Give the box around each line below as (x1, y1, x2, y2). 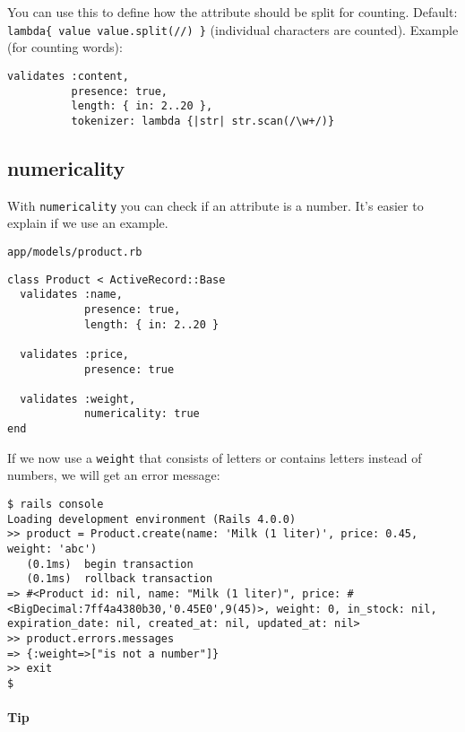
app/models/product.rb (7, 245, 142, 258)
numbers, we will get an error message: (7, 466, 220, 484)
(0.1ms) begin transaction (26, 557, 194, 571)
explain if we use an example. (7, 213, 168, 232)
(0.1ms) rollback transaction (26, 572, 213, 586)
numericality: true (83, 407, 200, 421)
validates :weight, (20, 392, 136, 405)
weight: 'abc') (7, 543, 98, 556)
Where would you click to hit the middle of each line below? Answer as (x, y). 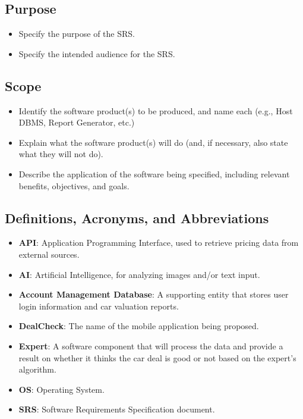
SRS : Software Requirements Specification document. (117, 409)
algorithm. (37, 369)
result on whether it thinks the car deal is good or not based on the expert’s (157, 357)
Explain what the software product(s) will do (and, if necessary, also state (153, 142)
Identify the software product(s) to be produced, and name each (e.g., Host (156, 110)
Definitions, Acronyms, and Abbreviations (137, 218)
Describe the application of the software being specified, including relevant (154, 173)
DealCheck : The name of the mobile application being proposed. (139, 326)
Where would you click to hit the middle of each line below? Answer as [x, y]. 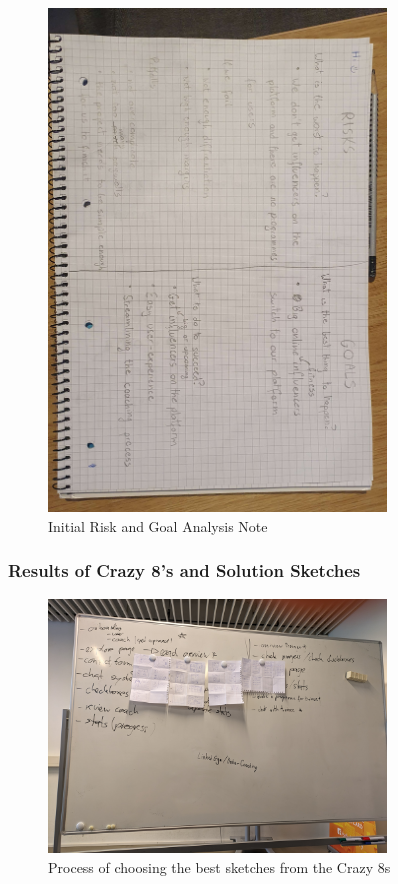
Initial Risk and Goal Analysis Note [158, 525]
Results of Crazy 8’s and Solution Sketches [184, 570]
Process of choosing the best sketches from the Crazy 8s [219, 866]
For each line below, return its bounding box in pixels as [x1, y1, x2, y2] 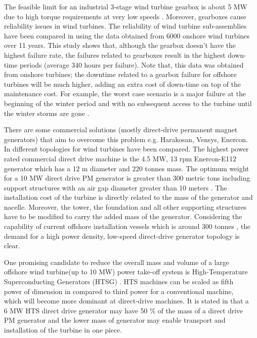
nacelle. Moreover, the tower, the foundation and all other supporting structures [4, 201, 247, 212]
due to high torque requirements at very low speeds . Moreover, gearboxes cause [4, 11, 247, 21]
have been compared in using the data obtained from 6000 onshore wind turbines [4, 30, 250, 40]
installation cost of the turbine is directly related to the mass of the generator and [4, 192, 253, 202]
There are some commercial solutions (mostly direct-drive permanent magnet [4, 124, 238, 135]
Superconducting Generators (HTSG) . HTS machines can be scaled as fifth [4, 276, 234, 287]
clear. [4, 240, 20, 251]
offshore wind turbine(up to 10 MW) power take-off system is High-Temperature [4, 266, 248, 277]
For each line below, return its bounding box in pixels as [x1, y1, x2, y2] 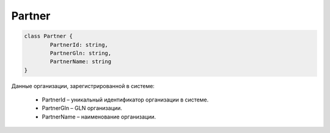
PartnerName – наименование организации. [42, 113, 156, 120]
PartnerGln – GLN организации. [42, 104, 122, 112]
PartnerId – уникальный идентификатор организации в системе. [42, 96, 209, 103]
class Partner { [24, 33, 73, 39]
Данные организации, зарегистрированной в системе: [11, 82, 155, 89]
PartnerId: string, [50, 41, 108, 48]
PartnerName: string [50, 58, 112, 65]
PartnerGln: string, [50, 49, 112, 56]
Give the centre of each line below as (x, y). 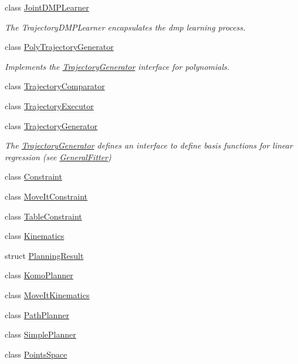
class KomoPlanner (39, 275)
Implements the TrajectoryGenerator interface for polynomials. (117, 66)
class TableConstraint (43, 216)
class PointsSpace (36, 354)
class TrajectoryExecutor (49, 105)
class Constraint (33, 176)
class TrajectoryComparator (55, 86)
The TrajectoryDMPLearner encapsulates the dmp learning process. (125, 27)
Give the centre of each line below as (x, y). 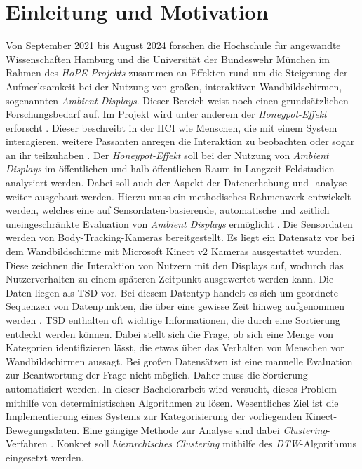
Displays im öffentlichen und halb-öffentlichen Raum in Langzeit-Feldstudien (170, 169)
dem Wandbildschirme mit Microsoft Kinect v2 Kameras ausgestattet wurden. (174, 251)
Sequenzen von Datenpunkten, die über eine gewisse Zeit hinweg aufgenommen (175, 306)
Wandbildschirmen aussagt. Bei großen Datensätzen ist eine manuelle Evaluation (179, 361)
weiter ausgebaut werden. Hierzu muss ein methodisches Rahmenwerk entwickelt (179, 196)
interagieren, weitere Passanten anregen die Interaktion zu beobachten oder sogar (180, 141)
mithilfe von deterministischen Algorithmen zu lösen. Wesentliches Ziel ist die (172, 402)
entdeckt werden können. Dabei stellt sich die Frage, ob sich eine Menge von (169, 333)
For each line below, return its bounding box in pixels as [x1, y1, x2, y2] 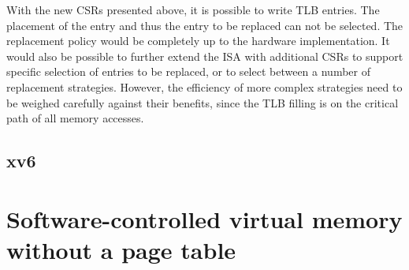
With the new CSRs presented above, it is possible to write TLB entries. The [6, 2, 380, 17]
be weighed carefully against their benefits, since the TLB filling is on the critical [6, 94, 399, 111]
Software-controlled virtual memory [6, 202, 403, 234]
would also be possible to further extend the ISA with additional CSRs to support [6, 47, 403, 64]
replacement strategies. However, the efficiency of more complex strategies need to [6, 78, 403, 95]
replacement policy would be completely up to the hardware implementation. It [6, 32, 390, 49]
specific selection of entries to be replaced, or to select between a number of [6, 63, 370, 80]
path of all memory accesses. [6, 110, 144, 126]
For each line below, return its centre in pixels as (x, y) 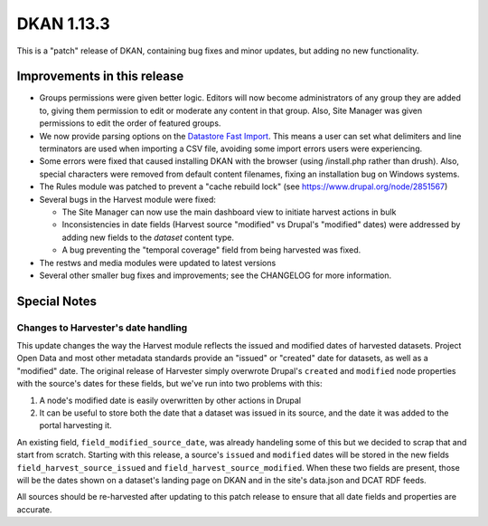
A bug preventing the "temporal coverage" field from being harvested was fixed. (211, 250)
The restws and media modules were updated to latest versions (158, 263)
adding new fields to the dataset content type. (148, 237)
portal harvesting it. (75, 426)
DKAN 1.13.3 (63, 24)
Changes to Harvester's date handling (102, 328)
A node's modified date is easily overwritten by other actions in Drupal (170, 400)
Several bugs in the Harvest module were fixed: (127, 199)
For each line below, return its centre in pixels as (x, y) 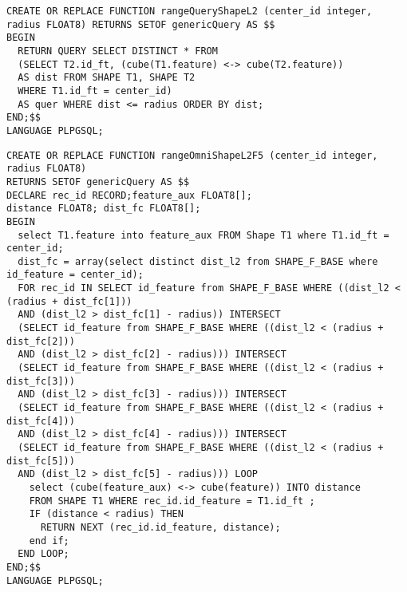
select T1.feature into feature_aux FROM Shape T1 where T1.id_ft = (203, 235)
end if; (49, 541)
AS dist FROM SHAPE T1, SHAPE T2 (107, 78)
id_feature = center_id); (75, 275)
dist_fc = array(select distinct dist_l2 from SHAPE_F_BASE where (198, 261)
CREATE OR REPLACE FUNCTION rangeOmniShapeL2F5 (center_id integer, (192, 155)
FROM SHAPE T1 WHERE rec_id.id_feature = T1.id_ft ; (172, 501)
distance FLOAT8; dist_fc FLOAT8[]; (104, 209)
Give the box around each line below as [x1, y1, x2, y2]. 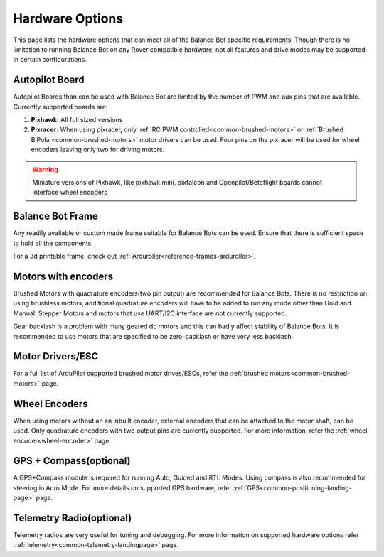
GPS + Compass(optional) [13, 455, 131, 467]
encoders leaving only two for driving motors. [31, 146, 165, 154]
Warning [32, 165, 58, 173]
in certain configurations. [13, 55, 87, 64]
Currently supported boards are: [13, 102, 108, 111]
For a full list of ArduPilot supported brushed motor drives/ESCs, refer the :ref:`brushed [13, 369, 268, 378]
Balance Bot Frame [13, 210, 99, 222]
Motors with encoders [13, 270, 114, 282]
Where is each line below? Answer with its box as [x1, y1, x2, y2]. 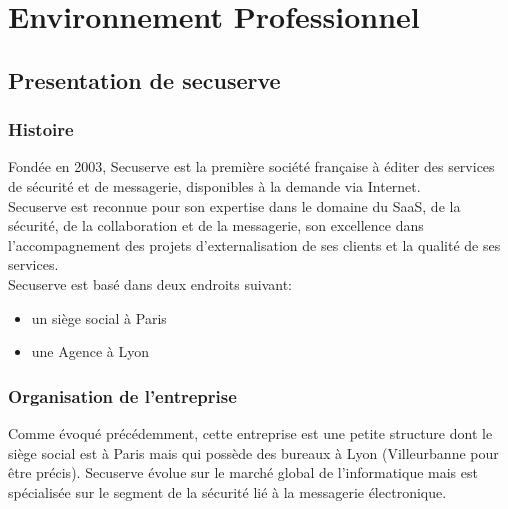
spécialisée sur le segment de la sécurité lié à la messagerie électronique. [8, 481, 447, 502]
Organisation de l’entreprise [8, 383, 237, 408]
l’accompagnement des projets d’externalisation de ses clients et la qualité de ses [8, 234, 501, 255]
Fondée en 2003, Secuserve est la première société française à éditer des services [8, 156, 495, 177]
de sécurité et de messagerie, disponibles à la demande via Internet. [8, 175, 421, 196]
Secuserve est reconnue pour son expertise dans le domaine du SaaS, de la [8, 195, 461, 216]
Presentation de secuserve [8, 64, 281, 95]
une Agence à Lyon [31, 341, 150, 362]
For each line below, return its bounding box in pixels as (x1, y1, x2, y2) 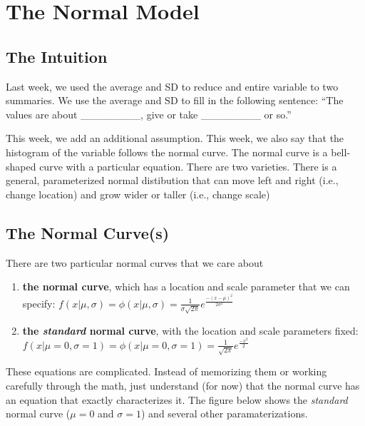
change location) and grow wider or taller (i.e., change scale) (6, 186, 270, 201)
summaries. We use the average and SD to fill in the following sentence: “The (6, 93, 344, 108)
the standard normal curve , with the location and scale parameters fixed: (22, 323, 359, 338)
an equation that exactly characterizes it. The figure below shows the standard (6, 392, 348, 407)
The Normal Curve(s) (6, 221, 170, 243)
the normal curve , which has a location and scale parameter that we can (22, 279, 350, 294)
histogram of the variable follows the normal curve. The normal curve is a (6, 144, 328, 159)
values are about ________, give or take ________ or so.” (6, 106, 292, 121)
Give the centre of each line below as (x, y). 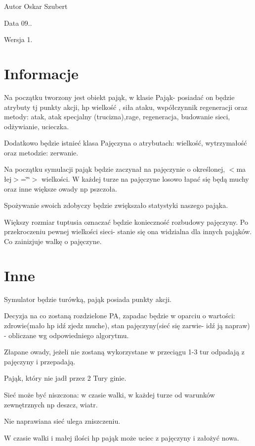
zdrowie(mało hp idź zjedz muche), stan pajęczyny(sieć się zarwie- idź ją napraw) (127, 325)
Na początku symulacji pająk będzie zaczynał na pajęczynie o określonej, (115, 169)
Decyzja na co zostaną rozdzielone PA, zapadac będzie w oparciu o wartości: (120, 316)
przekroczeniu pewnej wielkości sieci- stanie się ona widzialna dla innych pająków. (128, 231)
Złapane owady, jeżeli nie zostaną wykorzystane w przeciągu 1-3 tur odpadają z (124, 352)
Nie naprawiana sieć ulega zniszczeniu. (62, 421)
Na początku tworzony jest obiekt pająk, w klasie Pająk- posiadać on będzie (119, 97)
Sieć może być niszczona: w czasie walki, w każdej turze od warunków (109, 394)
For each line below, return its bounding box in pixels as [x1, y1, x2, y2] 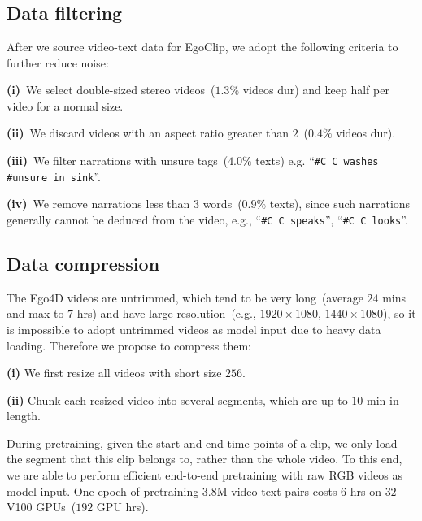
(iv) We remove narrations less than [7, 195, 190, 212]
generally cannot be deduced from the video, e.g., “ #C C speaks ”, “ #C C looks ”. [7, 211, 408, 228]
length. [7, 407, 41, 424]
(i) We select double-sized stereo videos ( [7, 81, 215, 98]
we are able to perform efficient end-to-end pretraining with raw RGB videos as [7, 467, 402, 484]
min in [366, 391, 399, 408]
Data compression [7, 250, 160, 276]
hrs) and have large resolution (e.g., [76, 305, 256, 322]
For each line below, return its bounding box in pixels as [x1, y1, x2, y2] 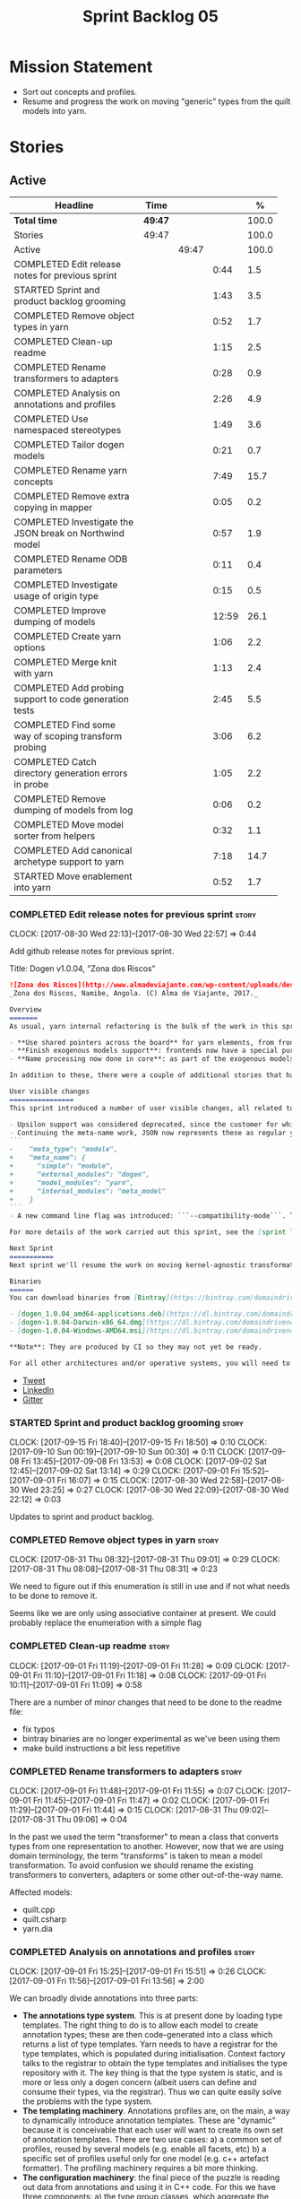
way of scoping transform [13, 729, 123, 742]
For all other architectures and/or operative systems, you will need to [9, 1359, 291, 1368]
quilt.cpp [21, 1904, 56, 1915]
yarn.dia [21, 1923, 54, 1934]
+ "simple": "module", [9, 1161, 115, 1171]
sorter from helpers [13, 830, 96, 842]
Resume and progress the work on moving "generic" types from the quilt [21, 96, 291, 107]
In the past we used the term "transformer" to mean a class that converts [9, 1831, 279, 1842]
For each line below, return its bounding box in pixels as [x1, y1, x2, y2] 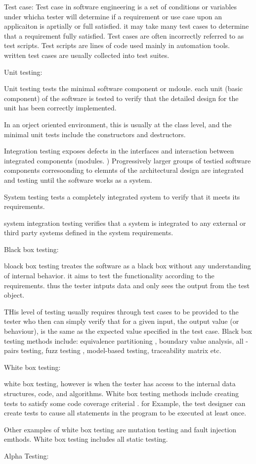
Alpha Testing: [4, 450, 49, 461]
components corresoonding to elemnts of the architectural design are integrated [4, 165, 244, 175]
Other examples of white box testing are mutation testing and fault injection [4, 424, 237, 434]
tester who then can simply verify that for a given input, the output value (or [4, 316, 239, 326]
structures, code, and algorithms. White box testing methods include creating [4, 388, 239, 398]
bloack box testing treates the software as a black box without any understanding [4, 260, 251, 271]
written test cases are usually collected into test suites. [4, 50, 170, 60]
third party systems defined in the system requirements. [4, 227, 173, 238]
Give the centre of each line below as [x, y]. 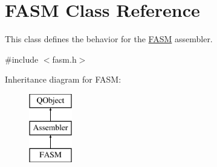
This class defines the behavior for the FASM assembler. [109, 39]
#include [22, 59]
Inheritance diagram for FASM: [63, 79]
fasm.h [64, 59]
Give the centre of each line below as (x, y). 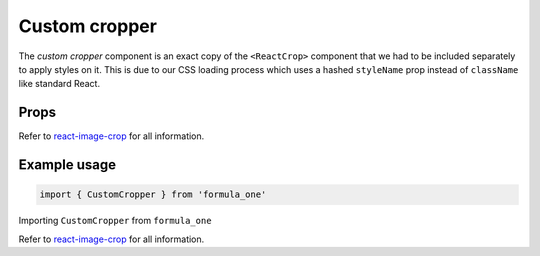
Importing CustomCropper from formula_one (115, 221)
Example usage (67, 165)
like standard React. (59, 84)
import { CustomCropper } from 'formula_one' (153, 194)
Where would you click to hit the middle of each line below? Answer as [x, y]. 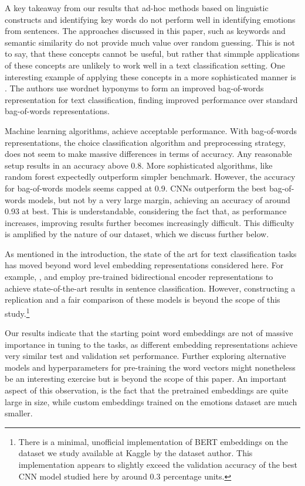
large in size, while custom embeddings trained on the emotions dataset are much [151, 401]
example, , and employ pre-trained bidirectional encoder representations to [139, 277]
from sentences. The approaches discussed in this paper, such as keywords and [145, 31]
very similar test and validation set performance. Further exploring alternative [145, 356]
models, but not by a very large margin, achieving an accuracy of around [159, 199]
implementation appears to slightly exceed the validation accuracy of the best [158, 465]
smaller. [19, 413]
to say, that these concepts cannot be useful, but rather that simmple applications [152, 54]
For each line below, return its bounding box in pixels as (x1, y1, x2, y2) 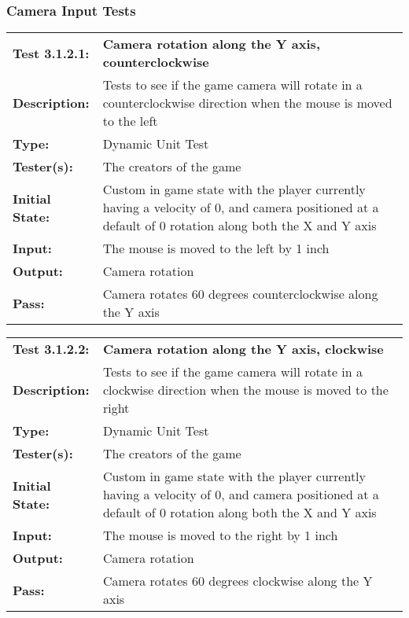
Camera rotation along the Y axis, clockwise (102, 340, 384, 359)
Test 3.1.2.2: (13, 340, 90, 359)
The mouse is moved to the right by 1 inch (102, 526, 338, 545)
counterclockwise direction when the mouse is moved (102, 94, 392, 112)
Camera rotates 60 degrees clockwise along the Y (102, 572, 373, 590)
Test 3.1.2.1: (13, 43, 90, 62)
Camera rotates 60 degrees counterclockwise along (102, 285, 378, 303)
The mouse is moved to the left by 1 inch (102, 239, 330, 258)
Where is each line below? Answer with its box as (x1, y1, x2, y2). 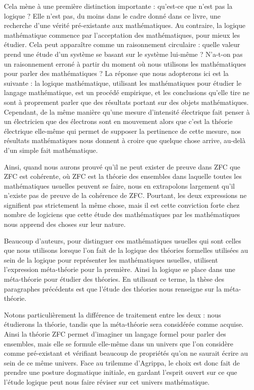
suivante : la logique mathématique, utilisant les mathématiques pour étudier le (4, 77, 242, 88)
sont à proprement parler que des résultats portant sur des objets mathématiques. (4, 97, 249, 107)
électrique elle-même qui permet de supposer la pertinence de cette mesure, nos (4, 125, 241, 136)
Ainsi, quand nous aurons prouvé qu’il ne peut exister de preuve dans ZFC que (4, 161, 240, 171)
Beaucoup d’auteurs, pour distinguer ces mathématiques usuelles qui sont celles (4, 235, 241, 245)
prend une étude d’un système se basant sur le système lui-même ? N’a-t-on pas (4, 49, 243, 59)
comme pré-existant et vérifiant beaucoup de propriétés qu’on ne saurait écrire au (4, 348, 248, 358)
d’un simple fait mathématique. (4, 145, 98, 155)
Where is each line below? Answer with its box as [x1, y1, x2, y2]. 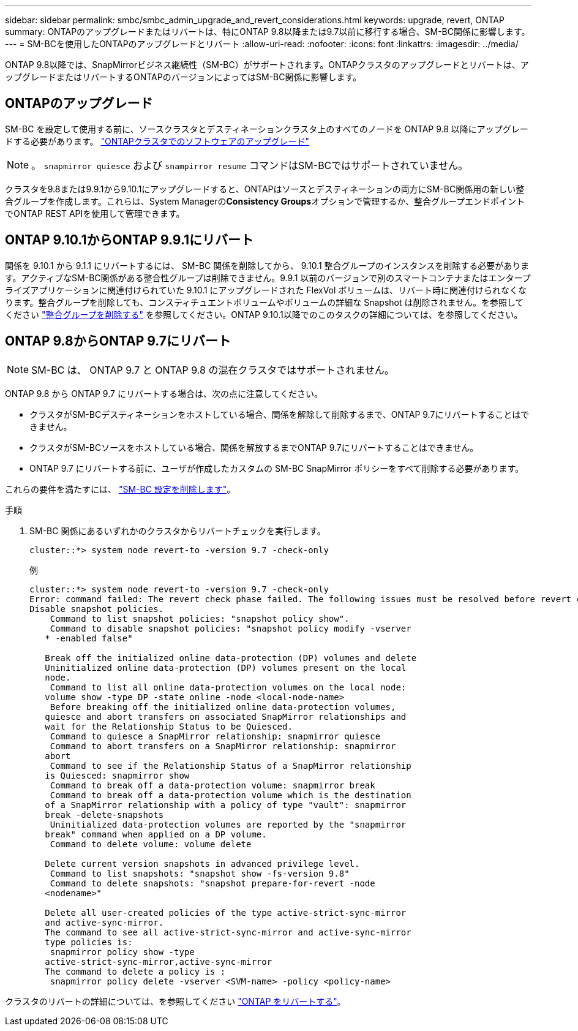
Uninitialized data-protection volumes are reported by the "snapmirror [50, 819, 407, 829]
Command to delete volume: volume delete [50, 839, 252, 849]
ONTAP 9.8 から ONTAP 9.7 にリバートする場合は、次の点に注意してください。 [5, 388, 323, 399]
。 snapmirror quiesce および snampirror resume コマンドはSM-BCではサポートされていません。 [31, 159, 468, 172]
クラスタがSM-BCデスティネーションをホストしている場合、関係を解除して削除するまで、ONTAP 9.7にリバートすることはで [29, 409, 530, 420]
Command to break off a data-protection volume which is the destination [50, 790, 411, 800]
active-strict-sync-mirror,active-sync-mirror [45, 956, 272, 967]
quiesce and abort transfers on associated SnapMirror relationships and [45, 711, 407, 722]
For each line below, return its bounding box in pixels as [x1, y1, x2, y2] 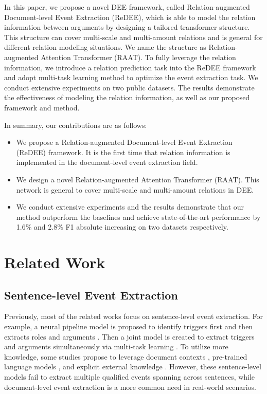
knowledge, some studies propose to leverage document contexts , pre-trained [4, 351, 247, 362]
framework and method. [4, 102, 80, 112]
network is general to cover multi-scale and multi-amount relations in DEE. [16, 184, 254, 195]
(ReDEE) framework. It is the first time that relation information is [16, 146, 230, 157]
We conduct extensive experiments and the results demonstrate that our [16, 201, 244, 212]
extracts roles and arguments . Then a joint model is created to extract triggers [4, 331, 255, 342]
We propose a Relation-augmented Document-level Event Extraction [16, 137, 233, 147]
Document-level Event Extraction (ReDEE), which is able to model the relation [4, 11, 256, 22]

==============================

Work through the entries above line by line, counting each one that includes the word "Camera", and give the final number only.

Exercise output: 3